Мерцание пошло реже, и гаснуть стало проще, чем проступать. Так гаснут мерцающие, подумалось на дне: просто перестают настаивать.

Сверху, сквозь белое, доходили голоса, далёкие, дробящиеся, как дробится свет на глубине. Имя падало в воду раз за разом и не доставало дна. Рассветный колокол каморки и гонг чаши двухсотлетней давности звонили где-то там одним звоном, не деля эпох. Слово «дойди», сказанное однажды через все года, звучало теперь с обеих сторон разом, из сна и из собственных ног, и по нему нельзя было понять, зовут тебя вперёд или назад.

Тогда, на самом дне, на последнем проблеске, он почувствовал не своё чувство.

Ужас.

Не его ужас: у его страха был устав, перепись, привычка. Этот был чужой, древний, огромный, беспомощный: так ужасается вода, поднявшаяся выше, чем хотела, и увидевшая, что натворила её волна. То, что накрыло его, само рвалось назад.
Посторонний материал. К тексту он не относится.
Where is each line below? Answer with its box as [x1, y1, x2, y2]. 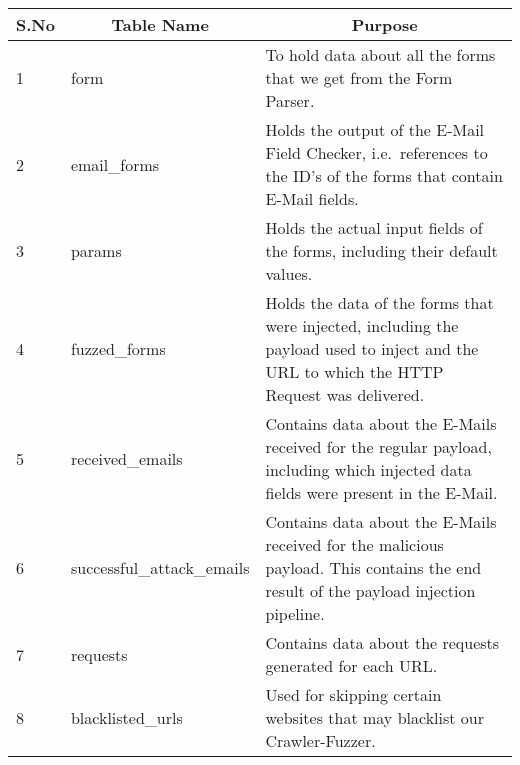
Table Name [111, 13, 209, 36]
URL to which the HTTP [265, 360, 444, 383]
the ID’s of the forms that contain [265, 164, 503, 187]
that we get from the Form [265, 66, 453, 89]
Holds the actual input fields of [265, 216, 483, 239]
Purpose [351, 13, 418, 36]
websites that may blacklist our [265, 706, 484, 729]
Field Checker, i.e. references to [265, 141, 488, 164]
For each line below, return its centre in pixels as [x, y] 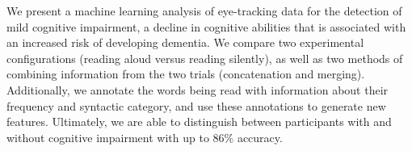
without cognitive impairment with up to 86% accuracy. [145, 137]
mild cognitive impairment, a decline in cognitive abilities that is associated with [206, 26]
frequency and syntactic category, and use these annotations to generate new [196, 105]
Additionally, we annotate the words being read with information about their [198, 89]
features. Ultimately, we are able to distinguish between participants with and [199, 122]
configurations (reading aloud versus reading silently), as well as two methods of [205, 58]
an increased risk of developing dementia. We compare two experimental [185, 42]
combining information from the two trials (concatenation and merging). [186, 74]
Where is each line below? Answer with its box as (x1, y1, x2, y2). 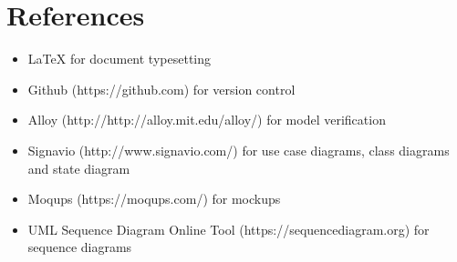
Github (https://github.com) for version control (27, 79, 296, 98)
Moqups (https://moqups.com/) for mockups (27, 189, 281, 208)
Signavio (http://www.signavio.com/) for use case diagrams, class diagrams (27, 140, 450, 159)
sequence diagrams (27, 237, 132, 257)
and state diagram (27, 158, 130, 177)
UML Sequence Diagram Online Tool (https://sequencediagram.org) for (27, 219, 430, 238)
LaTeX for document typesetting (27, 49, 212, 68)
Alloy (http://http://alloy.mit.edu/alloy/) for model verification (27, 110, 386, 129)
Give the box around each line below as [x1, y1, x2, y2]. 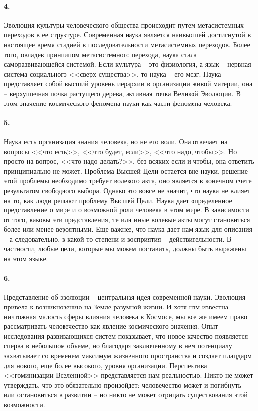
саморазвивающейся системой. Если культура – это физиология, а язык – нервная [4, 59, 251, 69]
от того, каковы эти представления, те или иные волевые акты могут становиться [4, 214, 250, 224]
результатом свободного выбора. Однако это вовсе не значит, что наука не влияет [4, 185, 251, 195]
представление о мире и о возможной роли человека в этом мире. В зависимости [4, 205, 249, 215]
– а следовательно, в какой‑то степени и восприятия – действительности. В [4, 233, 232, 244]
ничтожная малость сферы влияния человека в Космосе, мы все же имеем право [4, 311, 247, 321]
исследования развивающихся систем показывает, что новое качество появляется [4, 330, 248, 341]
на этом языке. [4, 253, 48, 264]
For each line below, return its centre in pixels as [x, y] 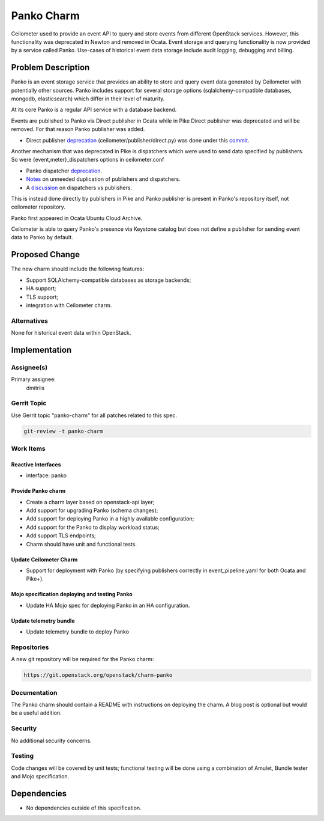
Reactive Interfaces [36, 464]
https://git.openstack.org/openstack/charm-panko [98, 675]
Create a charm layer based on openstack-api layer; [90, 502]
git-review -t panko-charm [63, 431]
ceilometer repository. [38, 207]
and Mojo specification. [40, 777]
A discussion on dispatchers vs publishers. [79, 188]
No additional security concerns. [52, 740]

Хватка, сомкнувшаяся на нём, разжималась, и разжималась не по его сопротивлению: по своей воле, в панике, палец за пальцем, как разжимает руки человек, поднявший то, что нельзя было поднимать.
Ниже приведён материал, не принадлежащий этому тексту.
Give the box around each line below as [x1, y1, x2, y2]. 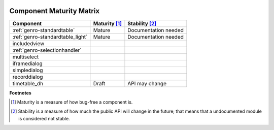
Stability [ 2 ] [127, 20, 157, 27]
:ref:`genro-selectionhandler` [12, 46, 82, 53]
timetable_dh [12, 80, 44, 87]
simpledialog [12, 67, 43, 74]
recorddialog [12, 73, 43, 80]
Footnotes [9, 89, 31, 96]
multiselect [12, 53, 39, 60]
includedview [12, 40, 45, 47]
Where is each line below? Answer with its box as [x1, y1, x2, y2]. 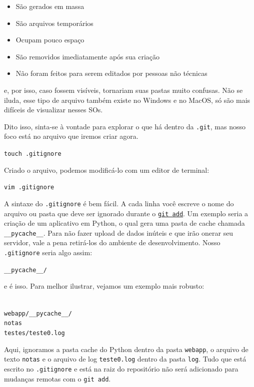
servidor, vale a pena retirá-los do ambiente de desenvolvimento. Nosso [4, 237, 220, 248]
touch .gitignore [4, 150, 61, 157]
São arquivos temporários [15, 17, 93, 28]
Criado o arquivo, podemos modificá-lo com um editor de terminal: [4, 164, 209, 175]
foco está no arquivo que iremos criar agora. [4, 131, 138, 141]
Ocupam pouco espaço [15, 34, 84, 45]
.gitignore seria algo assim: [4, 247, 92, 258]
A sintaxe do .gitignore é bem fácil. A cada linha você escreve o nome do [4, 198, 234, 208]
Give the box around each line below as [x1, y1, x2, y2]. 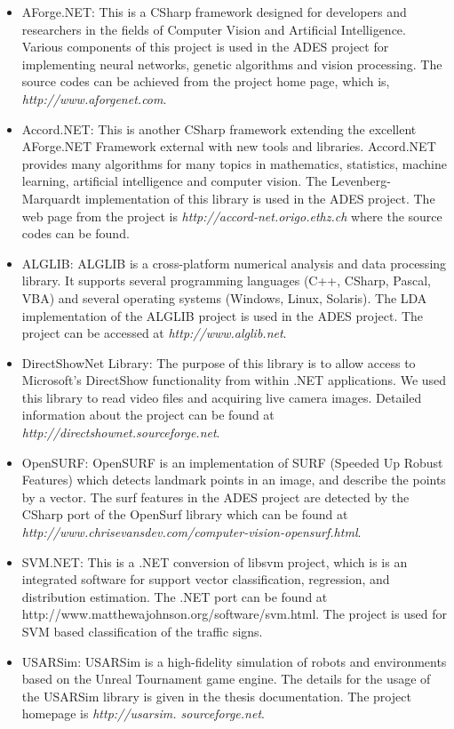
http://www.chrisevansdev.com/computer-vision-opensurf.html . [21, 523, 362, 541]
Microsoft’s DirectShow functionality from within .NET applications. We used [21, 371, 447, 389]
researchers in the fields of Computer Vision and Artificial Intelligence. [21, 20, 406, 38]
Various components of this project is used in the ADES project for [21, 37, 389, 56]
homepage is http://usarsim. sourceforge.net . [21, 704, 265, 723]
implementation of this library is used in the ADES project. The [84, 188, 435, 207]
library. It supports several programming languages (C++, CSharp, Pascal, [21, 271, 431, 290]
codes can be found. [21, 224, 130, 243]

То, что держало его, стало держать бережно, как перехватывают сломанное, испугавшись, что доломали: не отпуская ещё, но уже не сжимая, на раскрытом, на весу. Волна сворачивалась внутрь себя, виток за витком, унося вглубь собственный вес, и в её отступлении не было ни расчёта, ни уступки силе. Это было раскаяние, старое, двухвековой выдержки: так жалеют о непоправимом те, у кого было двести лет отрепетировать жалость и ни одного случая её применить.

Оно не хотело, понял Сэт со дна. Оно шло не за этим.

В разжатое, в щель между волной и дном, хлынуло снаружи.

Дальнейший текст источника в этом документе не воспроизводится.